• Records provided:
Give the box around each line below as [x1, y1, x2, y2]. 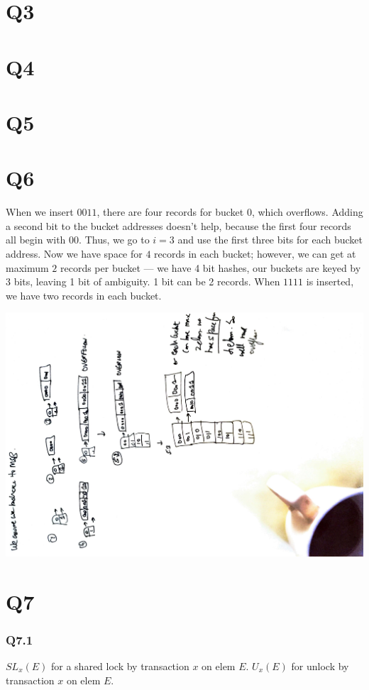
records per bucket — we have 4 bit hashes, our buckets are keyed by [60, 260, 361, 275]
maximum [6, 260, 49, 275]
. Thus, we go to [79, 232, 150, 247]
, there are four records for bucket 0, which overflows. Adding [97, 204, 363, 219]
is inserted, [306, 274, 354, 289]
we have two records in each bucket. [6, 287, 162, 302]
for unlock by [291, 658, 349, 673]
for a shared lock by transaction [51, 658, 189, 673]
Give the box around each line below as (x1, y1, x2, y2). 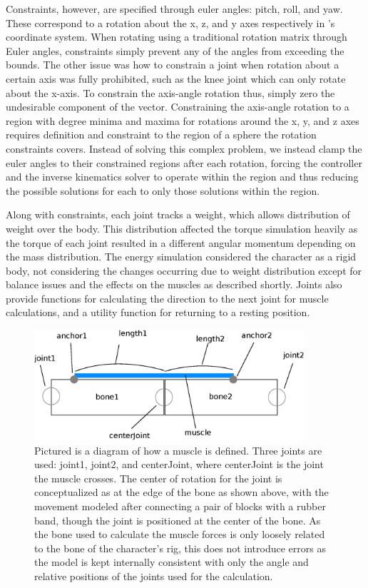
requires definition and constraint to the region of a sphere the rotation (6, 127, 317, 142)
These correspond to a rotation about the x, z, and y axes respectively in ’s (6, 15, 335, 30)
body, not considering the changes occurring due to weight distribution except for (6, 263, 362, 278)
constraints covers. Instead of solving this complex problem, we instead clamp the (6, 141, 362, 156)
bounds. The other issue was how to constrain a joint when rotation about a (6, 57, 339, 72)
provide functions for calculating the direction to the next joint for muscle (6, 290, 329, 305)
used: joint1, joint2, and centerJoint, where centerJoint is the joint (34, 457, 324, 472)
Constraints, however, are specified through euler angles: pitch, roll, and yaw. (6, 1, 343, 16)
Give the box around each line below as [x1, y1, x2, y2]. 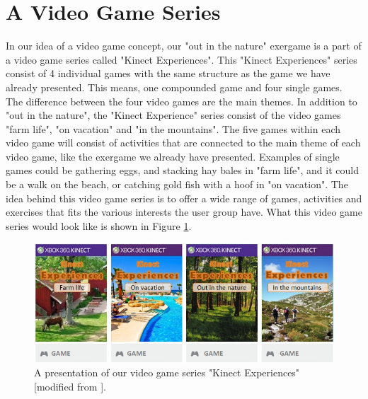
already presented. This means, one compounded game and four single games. [6, 79, 343, 94]
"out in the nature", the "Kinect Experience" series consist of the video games [6, 108, 341, 122]
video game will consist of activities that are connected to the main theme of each [6, 135, 361, 150]
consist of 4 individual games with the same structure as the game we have [6, 66, 330, 81]
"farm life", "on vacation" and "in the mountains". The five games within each [6, 121, 340, 136]
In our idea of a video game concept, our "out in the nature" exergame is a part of [6, 38, 362, 53]
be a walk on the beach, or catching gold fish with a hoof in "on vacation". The [6, 177, 348, 192]
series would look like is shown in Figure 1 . [6, 218, 192, 233]

• Task: Filter the entries above down to the lines that hold the word "joint", and copy those lines.

• Solution to the exercise:
bounds. The other issue was how to constrain a joint when rotation about a (6, 57, 339, 72)
provide functions for calculating the direction to the next joint for muscle (6, 290, 329, 305)
used: joint1, joint2, and centerJoint, where centerJoint is the joint (34, 457, 324, 472)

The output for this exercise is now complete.